Thai Pumpkin-Beef Curry

  • Prep Time 0:20
  • Cook Time 1:30
  • Estimated Cost $14.25
  • 5 Comments

This is one of my favorite things to order when I go out for Thai food. The total ingredients cost is a little steep compared to most BrokeAss recipes, but don’t forget that a little jar of curry paste is enough to make several batches of curry.

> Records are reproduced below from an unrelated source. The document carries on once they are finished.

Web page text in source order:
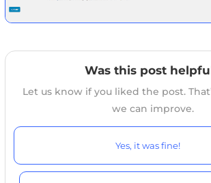
Was this post
Let us know if you liked the post.
we can improve.
Yes, it was fine!
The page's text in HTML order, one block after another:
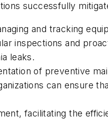
successfully
and tracking
inspections and
leaks.
of preventive
can ensure
facilitating the
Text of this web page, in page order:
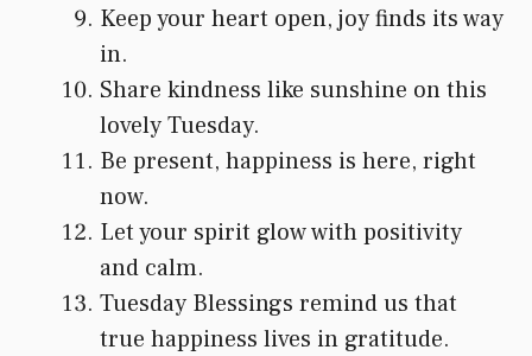
Keep your heart open, joy finds its way
in.
Share kindness like sunshine on this
lovely Tuesday.
Be present, happiness is here, right
now.
Let your spirit glow with positivity
and calm.
Tuesday Blessings remind us that
true happiness lives in gratitude.
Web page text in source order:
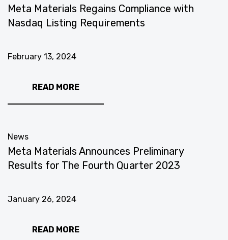
Meta Materials Regains Compliance with
Nasdaq Listing Requirements
February 13, 2024
READ MORE
News
Meta Materials Announces Preliminary
Results for The Fourth Quarter 2023
January 26, 2024
READ MORE
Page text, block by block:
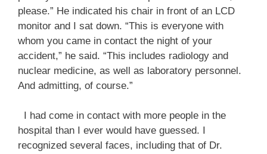
please.” He indicated his chair in front of an LCD
monitor and I sat down. “This is everyone with
whom you came in contact the night of your
accident,” he said. “This includes radiology and
nuclear medicine, as well as laboratory personnel.
And admitting, of course.”
I had come in contact with more people in the
hospital than I ever would have guessed. I
recognized several faces, including that of Dr.
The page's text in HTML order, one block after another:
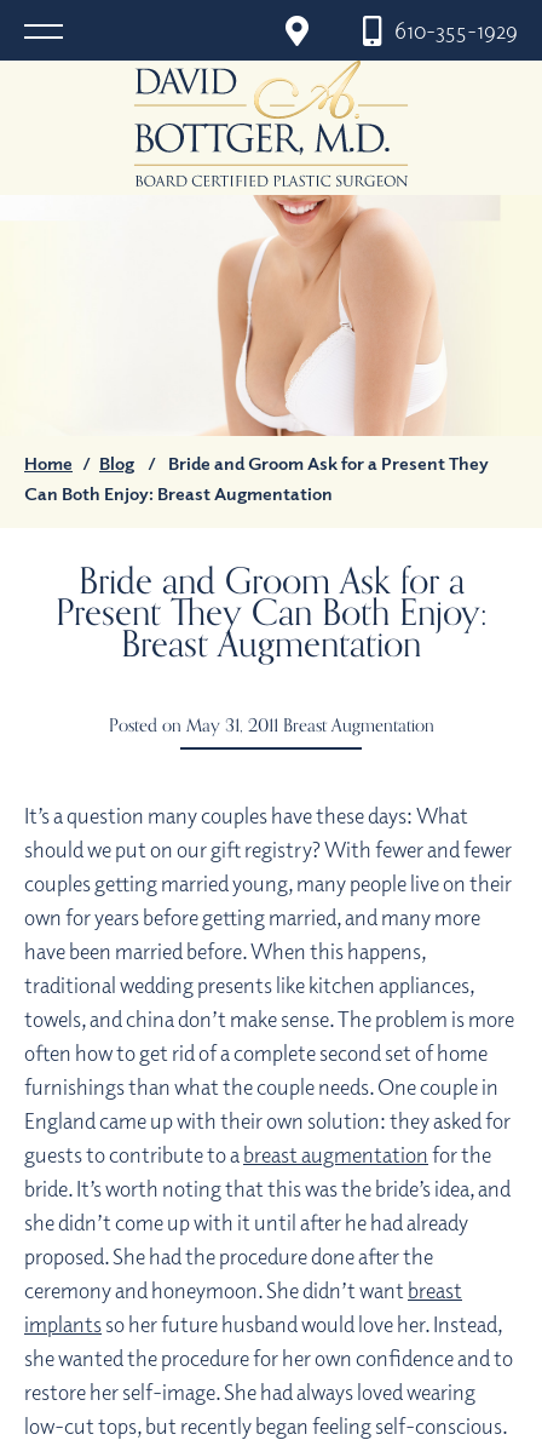
610-355-1929
Home / Blog /
Bride and Groom Ask for a Present They
Can Both Enjoy: Breast Augmentation
Bride and Groom Ask for a
Present They Can Both Enjoy:
Breast Augmentation
Posted on May 31, 2011 Breast Augmentation
It’s a question many couples have these days: What
should we put on our gift registry? With fewer and fewer
couples getting married young, many people live on their
own for years before getting married, and many more
have been married before. When this happens,
traditional wedding presents like kitchen appliances,
towels, and china don’t make sense. The problem is more
often how to get rid of a complete second set of home
furnishings than what the couple needs. One couple in
England came up with their own solution: they asked for
guests to contribute to a breast augmentationfor the
bride. It’s worth noting that this was the bride’s idea, and
she didn’t come up with it until after he had already
proposed. She had the procedure done after the
ceremony and honeymoon. She didn’t want breast
implantsso her future husband would love her. Instead,
she wanted the procedure for her own confidence and to
restore her self-image. She had always loved wearing
low-cut tops, but recently began feeling self-conscious.
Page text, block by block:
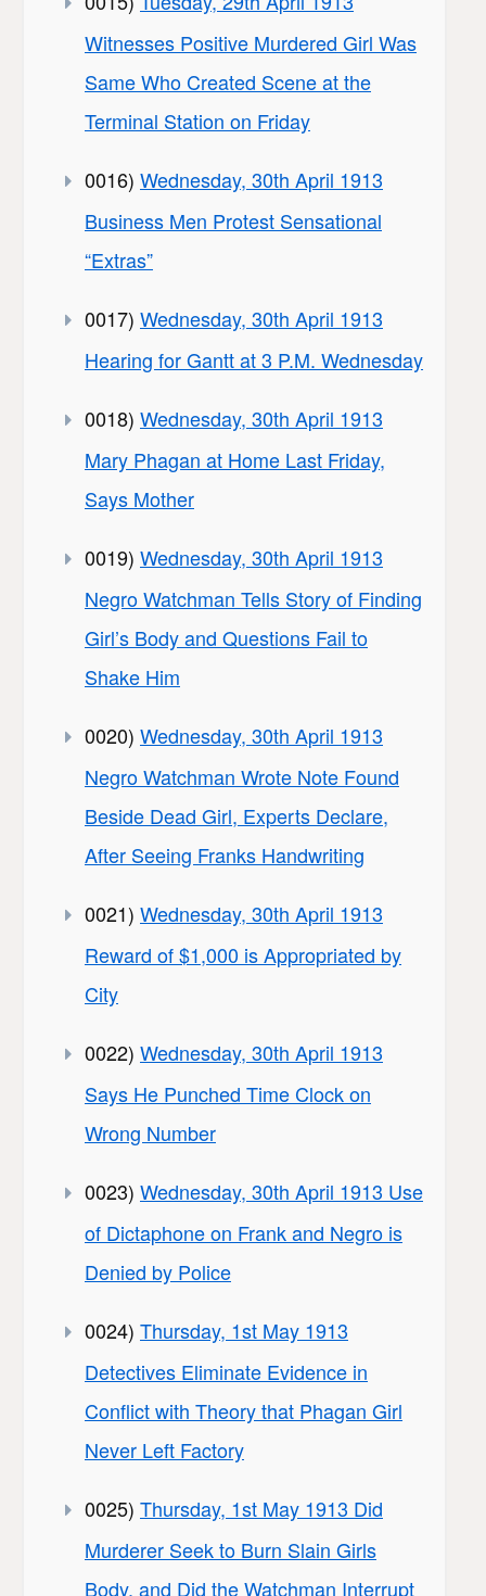
Witnesses Positive Murdered Girl Was
Same Who Created Scene at the
Terminal Station on Friday
0016) Wednesday, 30th April 1913
Business Men Protest Sensational
“Extras”
0017) Wednesday, 30th April 1913
Hearing for Gantt at 3 P.M. Wednesday
0018) Wednesday, 30th April 1913
Mary Phagan at Home Last Friday,
Says Mother
0019) Wednesday, 30th April 1913
Negro Watchman Tells Story of Finding
Girl’s Body and Questions Fail to
Shake Him
0020) Wednesday, 30th April 1913
Negro Watchman Wrote Note Found
Beside Dead Girl, Experts Declare,
After Seeing Franks Handwriting
0021) Wednesday, 30th April 1913
Reward of $1,000 is Appropriated by
City
0022) Wednesday, 30th April 1913
Says He Punched Time Clock on
Wrong Number
0023) Wednesday, 30th April 1913 Use
of Dictaphone on Frank and Negro is
Denied by Police
0024) Thursday, 1st May 1913
Detectives Eliminate Evidence in
Conflict with Theory that Phagan Girl
Never Left Factory
0025) Thursday, 1st May 1913 Did
Murderer Seek to Burn Slain Girls
Body, and Did the Watchman Interrupt
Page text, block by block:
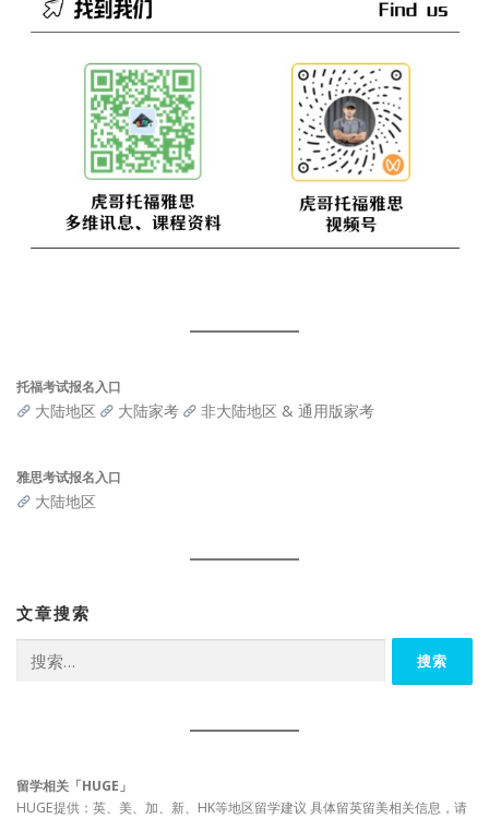
托福考试报名入口
大陆地区 大陆家考 非大陆地区 & 通用版家考
雅思考试报名入口
大陆地区
文章搜索
索：
留学相关「HUGE」
HUGE提供：英、美、加、新、HK等地区留学建议 具体留英留美相关信息，请
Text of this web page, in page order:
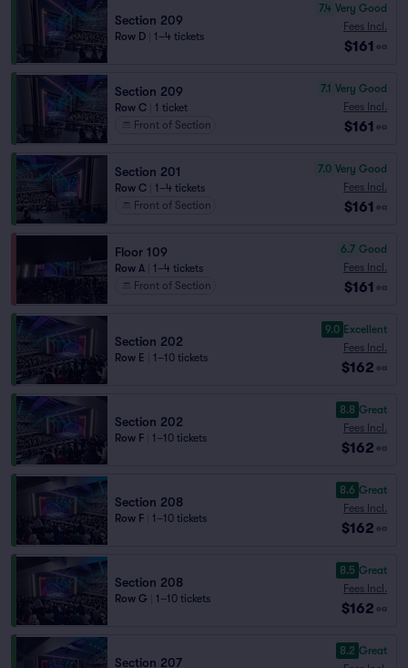
Section 209
Row D 1–4 tickets
7.4 Very Good
Fees Incl.
$161 ea
Section 209
Row C
1 ticket
Front of Section
7.1 Very Good
Fees Incl.
$161 ea
Section 201
Row C
1–4 tickets
Front of Section
7.0 Very Good
Fees Incl.
$161 ea
Floor 109
Row A
1–4 tickets
Front of Section
6.7 Good
Fees Incl.
$161 ea
Section 202
Row E 1–10 tickets
9.0 Excellent
Fees Incl.
$162 ea
Section 202
Row F 1–10 tickets
8.8 Great
Fees Incl.
$162 ea
Section 208
Row F 1–10 tickets
8.6 Great
Fees Incl.
$162 ea
Section 208
Row G 1–10 tickets
8.5 Great
Fees Incl.
$162 ea
Section 207
8.2 Great
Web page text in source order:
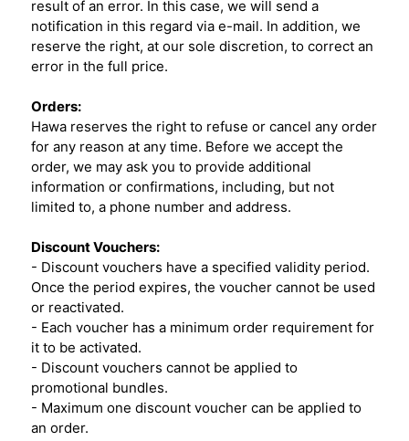
result of an error. In this case, we will send a
notification in this regard via e-mail. In addition, we
reserve the right, at our sole discretion, to correct an
error in the full price.
Orders:
Hawa reserves the right to refuse or cancel any order
for any reason at any time. Before we accept the
order, we may ask you to provide additional
information or confirmations, including, but not
limited to, a phone number and address.
Discount Vouchers:
- Discount vouchers have a specified validity period.
Once the period expires, the voucher cannot be used
or reactivated.
- Each voucher has a minimum order requirement for
it to be activated.
- Discount vouchers cannot be applied to
promotional bundles.
- Maximum one discount voucher can be applied to
an order.

Note: Check out Asian specialty grocery stores for the best deals on harder-to-find ingredients like coconut milk and fish sauce.

Ingredients

  • 6 cups fresh pumpkin, peeled and cut into 1" cubes $4 for 1 small cutting pumpkin or 2 packages of pre-cut pumpkin pieces
  • 1 tbsp flavorless oil, such as vegetable, coconut or grapeseed Pantry
  • 3 cloves garlic, chopped Pantry
  • 1 1" piece ginger, peeled and minced $0.50
  • 1 medium onion, cut int 1" pieces $0.50
  • 1/2 lb beef stew meat $3
  • 1 14-oz. can coconut milk $1
  • 2 tsp Thai red curry paste $2.50 for 4 oz.
  • 1 tbsp soy or fish sauce Pantry
  • 2 tsp honey Pantry
  • 1 red bell pepper, cut into 1" pieces $1.50
  • 1 jalapeño, seeded and chopped $0.25
  • 1 handful fresh cilantro, chopped $1 for a bunch

 

Recipe Serves 4

Directions

  1. Preheat the oven to 375 degrees F.
  2. Spread the pumpkin out in an even layer on an ungreased baking sheet (use 2 if necessary) and roast for 45 minutes, just until pumpkin is fork-tender.
  3. About 20 minutes before the pumpkin is finished roasting, heat the oil over medium heat in a large frying pan (make sure it also has a fitted lid--you'll need it later).
  4. Add the garlic, ginger and onion and cook, stirring once or twice, for 2 minutes.
  5. Add the beef and brown lightly on both sides.
  6. Add the coconut milk, curry paste, soy/fish sauce and honey and stir well to make a pale red, creamy sauce.
  7. Add the bell pepper and jalapeño, stir contents of pan well, and cover with the fitted lid. Cook, covered, for about 15 minutes.
  8. Once the pumpkin is done, carefully add it to the pan. Stir well and cover again. Cook for another 12-15 minutes, until beef is very tender.
  9. Serve in bowls, over rice if desired, topped with the chopped cilantro.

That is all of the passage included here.